April 27, 2009

sink that teeth in and suck it up

okay it was not my day. towards the end its been getting easier but oh boy the day. i was really on the edge. i tried to draw this abstract stuff on paper, at work. i really picked up a real pencil and paper from the copy machine and i cannot remember the last time ive done such thing but now i did. and after some 2 hours of heavy cursing i had to give in. that was so hard. i was like a 3 yr old. miserable and agitated and (nearly) crying because id met my limits, i was not skilled to do what i wanted to. and sucking that in was just a bit much. i guess its been a while since i felt such failure. perhaps im wise to avoid it since it doesnt go down very well?

no but i have been a bit agitated the past week actually. hopefully itll pass, i cannot have little things (failing at my drawing mission is not a little thing, but there were other incidents, like the bloody map services online that dint work, i TRIED LIKE FREAKIN 3 OF THEM!!!) push me to the edge. it makes an intolerable co-worker as well...

god damn... the pound and euro seem to be even atm! ffffuuu*** i should be in london now.
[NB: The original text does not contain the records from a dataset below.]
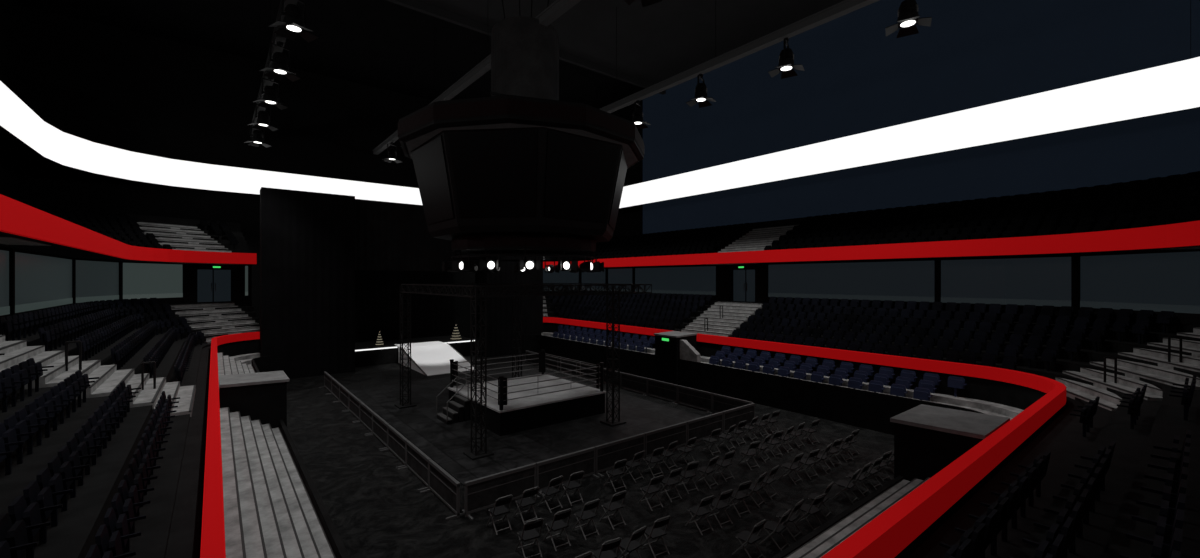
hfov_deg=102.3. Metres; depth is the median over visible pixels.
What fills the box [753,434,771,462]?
folding chair
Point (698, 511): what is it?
folding chair
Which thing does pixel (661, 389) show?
barricade
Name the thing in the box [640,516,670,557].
folding chair
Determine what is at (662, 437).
barricade
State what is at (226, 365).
concrete steps
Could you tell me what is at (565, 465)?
barricade
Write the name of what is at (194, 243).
stairs
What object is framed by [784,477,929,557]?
concrete steps
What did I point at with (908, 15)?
stage light fixture
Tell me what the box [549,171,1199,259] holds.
seating
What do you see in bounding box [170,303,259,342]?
stairs
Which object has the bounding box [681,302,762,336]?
aisle stairs
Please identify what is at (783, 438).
folding chair
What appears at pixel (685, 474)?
folding chair
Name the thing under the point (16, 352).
stairs
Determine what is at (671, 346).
entrance
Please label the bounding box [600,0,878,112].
beam
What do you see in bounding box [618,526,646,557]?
folding chair
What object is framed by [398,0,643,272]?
scoreboard
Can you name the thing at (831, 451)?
folding chair
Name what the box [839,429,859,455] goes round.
folding chair
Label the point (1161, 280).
window
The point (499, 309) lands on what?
curtain
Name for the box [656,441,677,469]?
folding chair
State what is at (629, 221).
wall
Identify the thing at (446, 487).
barricade
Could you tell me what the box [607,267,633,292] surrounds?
window
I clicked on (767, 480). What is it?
folding chair
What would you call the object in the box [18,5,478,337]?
wall
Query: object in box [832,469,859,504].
folding chair
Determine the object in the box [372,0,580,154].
beam
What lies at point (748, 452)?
folding chair
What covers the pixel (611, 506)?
folding chair
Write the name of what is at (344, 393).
barricade
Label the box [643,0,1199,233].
wall
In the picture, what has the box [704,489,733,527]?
folding chair
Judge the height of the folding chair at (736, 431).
1.018 m
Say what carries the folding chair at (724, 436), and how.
on the floor
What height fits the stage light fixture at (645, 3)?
1.730 m
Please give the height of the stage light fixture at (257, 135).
1.730 m
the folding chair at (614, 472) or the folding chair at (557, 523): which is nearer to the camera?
the folding chair at (557, 523)
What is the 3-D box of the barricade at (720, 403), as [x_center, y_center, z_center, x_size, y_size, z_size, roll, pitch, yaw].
[6.676,6.500,24.416,0.700,1.000,2.393,0,0,-39]
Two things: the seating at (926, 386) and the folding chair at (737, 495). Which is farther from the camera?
the seating at (926, 386)
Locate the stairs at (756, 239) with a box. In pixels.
[706,225,795,264]
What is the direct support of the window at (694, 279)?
on the terrace at (171, 527)
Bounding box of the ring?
[448,350,605,435]
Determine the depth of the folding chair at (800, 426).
20.23 m
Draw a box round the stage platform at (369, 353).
[355,335,474,366]
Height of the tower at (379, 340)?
1.235 m
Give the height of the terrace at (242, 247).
3.770 m
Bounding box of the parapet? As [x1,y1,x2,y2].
[217,322,1065,557]
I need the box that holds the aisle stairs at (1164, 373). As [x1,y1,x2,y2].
[1055,327,1199,410]
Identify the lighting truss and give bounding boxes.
[394,283,651,459]
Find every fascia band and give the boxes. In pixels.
[0,194,1199,267]
[200,317,1065,557]
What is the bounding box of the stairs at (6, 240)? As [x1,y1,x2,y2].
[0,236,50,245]
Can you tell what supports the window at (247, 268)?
on the terrace at (171, 527)
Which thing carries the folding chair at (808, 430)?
on the floor
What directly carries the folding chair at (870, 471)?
on the floor
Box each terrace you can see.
[0,174,1199,268]
[0,295,1199,557]
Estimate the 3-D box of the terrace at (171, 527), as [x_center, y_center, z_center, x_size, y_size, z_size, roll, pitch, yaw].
[-3.939,4.375,25.611,39.000,5.250,51.946,0,0,-39]
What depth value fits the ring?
24.02 m
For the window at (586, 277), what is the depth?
51.19 m
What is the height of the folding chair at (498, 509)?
1.018 m
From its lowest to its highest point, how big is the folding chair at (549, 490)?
1.018 m
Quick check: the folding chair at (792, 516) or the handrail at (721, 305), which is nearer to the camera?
the folding chair at (792, 516)
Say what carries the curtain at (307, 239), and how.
on the floor
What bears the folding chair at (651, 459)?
on the floor
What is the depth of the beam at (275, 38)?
26.86 m
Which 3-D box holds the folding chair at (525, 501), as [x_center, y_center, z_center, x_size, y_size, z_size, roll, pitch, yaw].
[-2.151,6.504,14.103,0.526,1.018,0.676,0,0,-37]
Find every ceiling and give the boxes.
[15,0,644,108]
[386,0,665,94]
[419,0,843,83]
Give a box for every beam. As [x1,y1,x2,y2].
[249,0,297,138]
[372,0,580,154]
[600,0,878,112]
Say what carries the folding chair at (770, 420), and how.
on the floor
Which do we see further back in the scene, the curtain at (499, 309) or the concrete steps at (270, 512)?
the curtain at (499, 309)
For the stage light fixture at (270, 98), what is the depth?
29.60 m
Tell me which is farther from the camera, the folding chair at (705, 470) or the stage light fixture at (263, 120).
the stage light fixture at (263, 120)
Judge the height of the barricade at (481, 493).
1.000 m
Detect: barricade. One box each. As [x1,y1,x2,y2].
[319,372,332,394]
[326,378,339,402]
[334,384,349,411]
[343,392,360,422]
[353,401,373,434]
[365,412,389,449]
[380,425,407,468]
[398,440,430,491]
[420,459,464,519]
[462,463,539,520]
[523,350,538,366]
[536,447,599,495]
[538,355,557,370]
[555,358,576,375]
[576,362,595,381]
[595,433,644,476]
[620,372,646,395]
[644,378,677,403]
[645,422,691,457]
[675,385,711,412]
[686,412,722,446]
[709,393,752,413]
[722,403,754,434]
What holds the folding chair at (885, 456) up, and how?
on the floor
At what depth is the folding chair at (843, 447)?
18.67 m
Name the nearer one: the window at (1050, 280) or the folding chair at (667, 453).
the folding chair at (667, 453)
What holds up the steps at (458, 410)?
on the floor mat
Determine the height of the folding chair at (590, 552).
1.018 m
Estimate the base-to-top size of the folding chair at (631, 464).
1.018 m
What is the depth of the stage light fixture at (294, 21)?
20.88 m
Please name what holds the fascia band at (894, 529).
attached to the parapet
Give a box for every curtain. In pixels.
[260,187,354,378]
[479,256,542,356]
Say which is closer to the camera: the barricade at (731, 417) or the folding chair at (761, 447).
the folding chair at (761, 447)
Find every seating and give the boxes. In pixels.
[0,298,203,557]
[4,195,239,248]
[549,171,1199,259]
[549,291,1002,364]
[553,324,966,400]
[940,304,1196,557]
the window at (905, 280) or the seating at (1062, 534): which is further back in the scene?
the window at (905, 280)
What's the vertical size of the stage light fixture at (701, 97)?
1.730 m
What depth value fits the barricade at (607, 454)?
17.89 m
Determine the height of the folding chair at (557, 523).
1.018 m
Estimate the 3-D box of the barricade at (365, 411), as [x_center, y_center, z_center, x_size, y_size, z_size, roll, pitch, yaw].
[-10.986,6.500,22.739,0.700,1.000,2.399,0,0,-39]
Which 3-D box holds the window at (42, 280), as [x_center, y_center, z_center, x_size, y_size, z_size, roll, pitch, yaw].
[-25.613,0.300,22.355,0.260,2.900,10.300,0,0,-39]
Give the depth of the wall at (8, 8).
33.77 m
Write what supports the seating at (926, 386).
on the terrace at (171, 527)
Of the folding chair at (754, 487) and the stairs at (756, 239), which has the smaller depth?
the folding chair at (754, 487)
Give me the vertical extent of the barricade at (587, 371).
1.000 m
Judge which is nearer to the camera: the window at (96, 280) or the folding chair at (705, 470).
the folding chair at (705, 470)
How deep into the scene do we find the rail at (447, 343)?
37.76 m
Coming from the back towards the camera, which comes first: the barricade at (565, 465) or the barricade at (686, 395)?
the barricade at (686, 395)
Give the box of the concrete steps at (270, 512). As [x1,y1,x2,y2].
[220,407,335,557]
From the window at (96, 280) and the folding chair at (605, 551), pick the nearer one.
the folding chair at (605, 551)
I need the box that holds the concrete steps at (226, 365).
[217,352,254,377]
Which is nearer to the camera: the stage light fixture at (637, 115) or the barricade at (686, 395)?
the barricade at (686, 395)
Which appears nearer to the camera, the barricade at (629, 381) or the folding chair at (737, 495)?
the folding chair at (737, 495)
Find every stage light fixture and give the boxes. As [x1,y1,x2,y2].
[243,124,270,147]
[248,104,278,130]
[252,77,287,109]
[259,41,300,81]
[268,0,317,42]
[381,142,401,162]
[624,0,661,6]
[632,100,650,128]
[686,74,715,107]
[768,37,804,78]
[885,0,931,37]
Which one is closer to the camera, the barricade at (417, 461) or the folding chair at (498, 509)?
the folding chair at (498, 509)
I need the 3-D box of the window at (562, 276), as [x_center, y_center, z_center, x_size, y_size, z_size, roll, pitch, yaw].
[-4.236,0.300,53.012,4.500,2.900,0.260,0,0,14]
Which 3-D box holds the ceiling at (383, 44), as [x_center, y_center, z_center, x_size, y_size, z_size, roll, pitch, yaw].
[-17.931,-20.150,43.138,49.000,0.300,19.000,0,0,-39]
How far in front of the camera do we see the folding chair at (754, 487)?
14.99 m
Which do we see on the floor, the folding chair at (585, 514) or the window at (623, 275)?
the folding chair at (585, 514)
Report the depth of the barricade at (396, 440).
18.84 m
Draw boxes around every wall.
[0,0,17,197]
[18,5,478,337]
[610,100,642,236]
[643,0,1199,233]
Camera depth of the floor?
15.69 m
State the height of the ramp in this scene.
1.400 m
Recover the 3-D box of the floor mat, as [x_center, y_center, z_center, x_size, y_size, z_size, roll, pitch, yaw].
[-5.032,6.985,27.140,12.800,0.030,18.300,0,0,-39]
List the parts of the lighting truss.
frame
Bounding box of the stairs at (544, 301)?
[543,296,547,316]
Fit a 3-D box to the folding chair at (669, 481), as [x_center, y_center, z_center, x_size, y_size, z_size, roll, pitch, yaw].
[2.249,6.504,15.521,0.526,1.018,0.676,0,0,-35]
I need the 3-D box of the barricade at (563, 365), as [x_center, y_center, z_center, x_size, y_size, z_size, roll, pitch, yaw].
[-2.433,6.500,35.826,0.700,1.000,2.393,0,0,-39]
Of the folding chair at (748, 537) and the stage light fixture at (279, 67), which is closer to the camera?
the folding chair at (748, 537)
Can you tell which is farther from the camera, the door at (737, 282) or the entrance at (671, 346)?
the door at (737, 282)
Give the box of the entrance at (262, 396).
[219,371,288,428]
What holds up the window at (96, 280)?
on the terrace at (171, 527)
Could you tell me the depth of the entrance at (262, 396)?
17.68 m
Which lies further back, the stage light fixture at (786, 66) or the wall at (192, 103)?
the wall at (192, 103)
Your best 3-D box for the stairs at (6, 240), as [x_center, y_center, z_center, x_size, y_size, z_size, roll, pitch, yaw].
[-19.897,-2.728,12.650,6.685,3.212,4.200,0,0,-39]
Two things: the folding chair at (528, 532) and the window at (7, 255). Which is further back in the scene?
the window at (7, 255)
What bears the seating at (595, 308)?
on the terrace at (171, 527)
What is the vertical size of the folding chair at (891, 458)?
1.018 m
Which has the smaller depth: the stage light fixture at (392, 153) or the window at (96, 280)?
the window at (96, 280)
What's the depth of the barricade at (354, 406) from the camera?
24.62 m
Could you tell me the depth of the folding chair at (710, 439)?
19.43 m
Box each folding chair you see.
[486,495,512,534]
[513,486,538,523]
[515,518,543,557]
[538,476,562,512]
[543,508,571,550]
[560,471,584,505]
[572,499,599,539]
[575,551,591,557]
[592,537,621,557]
[599,490,626,529]
[604,459,626,491]
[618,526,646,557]
[622,451,644,481]
[638,475,663,510]
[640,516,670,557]
[642,447,664,476]
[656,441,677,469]
[657,467,682,501]
[675,437,696,464]
[676,461,699,493]
[685,495,714,534]
[695,456,718,488]
[701,428,721,454]
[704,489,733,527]
[712,450,735,481]
[716,424,735,450]
[727,420,746,445]
[728,480,751,516]
[732,519,765,557]
[738,441,759,469]
[739,416,757,440]
[740,472,766,507]
[751,413,769,436]
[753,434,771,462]
[753,465,779,499]
[759,509,790,550]
[762,410,779,433]
[762,430,783,457]
[773,426,793,452]
[776,499,803,540]
[778,453,803,484]
[785,422,804,447]
[795,449,819,479]
[795,493,825,529]
[799,420,819,443]
[805,482,833,519]
[809,443,831,472]
[819,438,842,466]
[831,435,853,461]
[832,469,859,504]
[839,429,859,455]
[845,462,870,495]
[856,457,882,488]
[868,451,891,481]
[879,452,893,472]
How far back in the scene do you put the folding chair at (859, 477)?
15.78 m
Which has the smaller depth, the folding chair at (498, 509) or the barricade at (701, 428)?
the folding chair at (498, 509)
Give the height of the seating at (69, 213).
3.400 m
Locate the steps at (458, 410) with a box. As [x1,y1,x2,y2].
[436,377,469,423]
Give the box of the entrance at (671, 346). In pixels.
[654,331,700,384]
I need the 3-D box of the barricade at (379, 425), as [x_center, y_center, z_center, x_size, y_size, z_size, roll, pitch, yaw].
[-9.465,6.500,20.833,0.700,1.000,2.399,0,0,-39]
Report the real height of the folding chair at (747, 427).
1.018 m
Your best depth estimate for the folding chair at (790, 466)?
16.71 m
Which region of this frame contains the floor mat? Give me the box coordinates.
[349,367,703,484]
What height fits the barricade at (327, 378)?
1.000 m
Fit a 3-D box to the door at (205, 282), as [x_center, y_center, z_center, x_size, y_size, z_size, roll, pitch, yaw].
[-29.546,0.300,37.039,0.720,2.900,3.708,0,0,31]
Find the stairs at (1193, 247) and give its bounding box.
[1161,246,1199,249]
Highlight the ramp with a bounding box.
[395,341,473,375]
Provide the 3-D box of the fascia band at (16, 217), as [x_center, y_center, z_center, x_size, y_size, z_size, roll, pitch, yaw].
[-3.943,-1.565,25.616,33.880,0.830,46.840,0,0,-39]
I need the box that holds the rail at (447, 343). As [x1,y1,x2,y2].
[401,343,477,375]
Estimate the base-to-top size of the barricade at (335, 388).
1.000 m
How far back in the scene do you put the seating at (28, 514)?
10.75 m
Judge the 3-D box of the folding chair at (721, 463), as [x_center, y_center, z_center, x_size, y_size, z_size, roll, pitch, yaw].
[4.366,6.504,17.055,0.526,1.018,0.676,0,0,-36]
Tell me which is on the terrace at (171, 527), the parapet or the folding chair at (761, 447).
the parapet
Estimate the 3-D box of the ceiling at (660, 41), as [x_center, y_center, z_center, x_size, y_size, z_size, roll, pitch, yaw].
[1.722,-20.150,18.520,49.000,0.300,44.000,0,0,-39]
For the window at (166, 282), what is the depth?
33.18 m
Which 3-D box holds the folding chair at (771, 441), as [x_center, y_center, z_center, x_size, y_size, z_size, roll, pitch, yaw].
[6.908,6.504,19.306,0.526,1.018,0.676,0,0,-30]
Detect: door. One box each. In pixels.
[187,263,243,302]
[719,263,766,302]
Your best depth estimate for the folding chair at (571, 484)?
15.16 m
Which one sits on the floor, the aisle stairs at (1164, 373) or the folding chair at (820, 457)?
the folding chair at (820, 457)
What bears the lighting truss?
on the floor mat
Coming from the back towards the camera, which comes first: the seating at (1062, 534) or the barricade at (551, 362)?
the barricade at (551, 362)
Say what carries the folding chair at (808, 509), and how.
on the floor
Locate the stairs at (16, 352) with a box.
[0,335,195,416]
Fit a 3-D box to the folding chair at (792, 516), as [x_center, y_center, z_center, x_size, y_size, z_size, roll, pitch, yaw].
[5.191,6.504,13.278,0.526,1.018,0.676,0,0,-43]
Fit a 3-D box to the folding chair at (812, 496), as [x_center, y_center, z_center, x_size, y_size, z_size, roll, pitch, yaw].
[6.541,6.504,14.389,0.676,1.018,0.526,0,0,44]
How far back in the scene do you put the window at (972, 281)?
25.92 m
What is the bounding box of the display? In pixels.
[0,0,1199,208]
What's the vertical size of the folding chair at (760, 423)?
1.018 m
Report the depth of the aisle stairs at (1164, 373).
17.20 m
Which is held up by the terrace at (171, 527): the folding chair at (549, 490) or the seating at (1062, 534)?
the seating at (1062, 534)
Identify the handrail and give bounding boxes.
[65,341,155,389]
[704,305,722,330]
[1104,335,1181,382]
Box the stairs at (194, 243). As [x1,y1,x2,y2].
[137,222,240,264]
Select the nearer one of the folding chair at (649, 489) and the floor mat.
the folding chair at (649, 489)
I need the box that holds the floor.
[287,338,893,557]
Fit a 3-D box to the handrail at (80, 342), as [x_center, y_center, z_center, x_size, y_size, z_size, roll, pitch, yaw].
[-15.952,2.844,15.800,2.105,1.772,0.065,0,0,-39]
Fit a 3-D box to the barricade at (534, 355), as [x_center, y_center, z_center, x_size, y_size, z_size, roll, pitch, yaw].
[-5.469,6.500,39.630,0.700,1.000,2.393,0,0,-39]
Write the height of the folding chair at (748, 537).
1.018 m
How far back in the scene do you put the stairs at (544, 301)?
50.53 m
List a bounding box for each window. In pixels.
[0,247,14,316]
[15,249,75,314]
[76,258,121,303]
[122,261,186,304]
[244,265,251,300]
[543,269,580,293]
[581,268,606,292]
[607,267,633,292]
[634,265,718,300]
[767,258,938,309]
[939,257,1005,312]
[1005,254,1077,316]
[1078,249,1199,324]
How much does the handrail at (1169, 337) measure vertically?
1.772 m
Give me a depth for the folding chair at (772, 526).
12.61 m
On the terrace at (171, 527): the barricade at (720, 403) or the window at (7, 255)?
the window at (7, 255)
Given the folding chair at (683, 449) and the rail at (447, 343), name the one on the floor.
the folding chair at (683, 449)
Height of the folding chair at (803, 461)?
1.018 m
this is a place called Nikkilä. not somewhere i enjoyed being necessarily, although the scenery was grat and eather nice...just not my cup of tea? however my aunt works there on monday evenings so she booked me for tonight and made molds of my teeth. for the piece of plastic that i need to keep my occlusion corrected... and also for planning the plastic veneers or whatever... the 'i want really nice teeth' -project is ON!




























i had a good sunday though, did a lot of cleaning up and yet got to relax. saturday was okay as well. i spent the whole weekend at home. Arttu paid me a short visit on saturday but thats all. i had a weekend drinking session though, on thursday. practical? yes. and i didnt drink perhaps as much as i would on actual weekend, so thats kind of practical too.